• WHAT THE TASK ASKS:
Repeat the records below exactly from the line containing "Text of this" to the line containing "The page's text", taking in both of those lines. Drop the pictures.

• INFORMATION SHOWN:
/---

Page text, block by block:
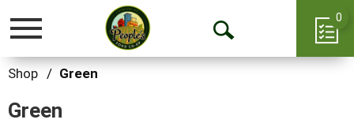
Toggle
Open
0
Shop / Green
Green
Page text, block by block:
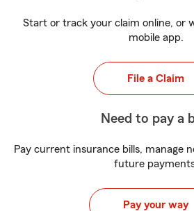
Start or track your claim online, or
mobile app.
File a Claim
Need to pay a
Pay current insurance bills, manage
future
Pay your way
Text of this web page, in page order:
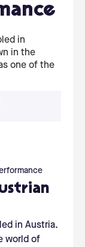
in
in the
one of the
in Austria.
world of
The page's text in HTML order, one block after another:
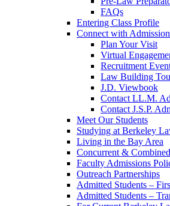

\---
/---

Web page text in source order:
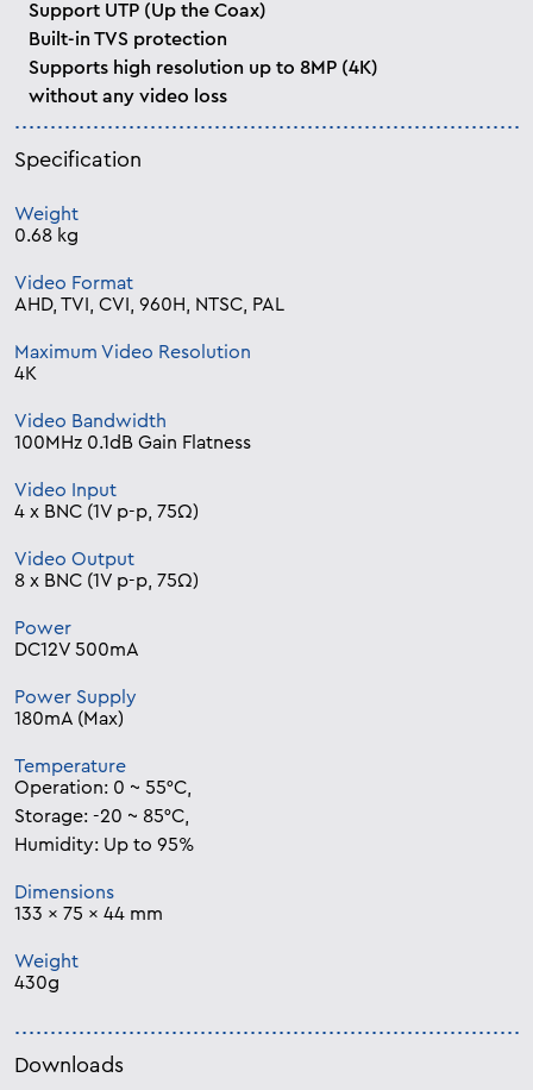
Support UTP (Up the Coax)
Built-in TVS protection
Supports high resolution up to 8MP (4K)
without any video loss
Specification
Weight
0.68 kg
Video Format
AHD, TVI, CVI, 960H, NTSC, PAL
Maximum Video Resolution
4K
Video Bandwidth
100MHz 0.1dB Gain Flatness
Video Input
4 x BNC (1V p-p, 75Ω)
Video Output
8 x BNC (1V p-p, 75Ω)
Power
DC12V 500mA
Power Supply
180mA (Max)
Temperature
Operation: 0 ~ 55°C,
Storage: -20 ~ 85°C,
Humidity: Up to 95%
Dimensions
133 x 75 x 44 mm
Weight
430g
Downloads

\---
/---

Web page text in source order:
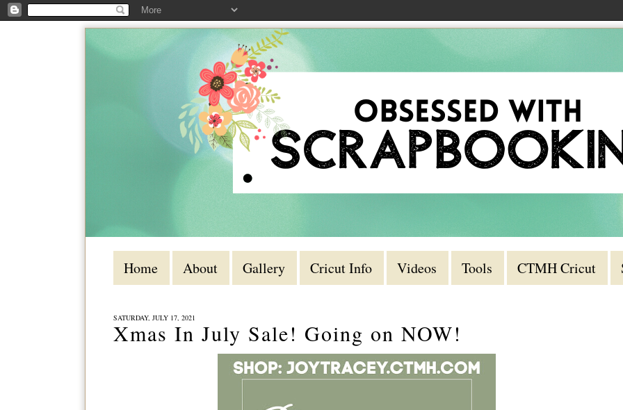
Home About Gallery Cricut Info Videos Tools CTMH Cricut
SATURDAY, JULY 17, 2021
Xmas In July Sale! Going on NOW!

\---

• RESULT FOR THIS TASK:
Text of this web page, in page order:
in
in the
one of the
in Austria.
world of
The page's text in HTML order, one block after another:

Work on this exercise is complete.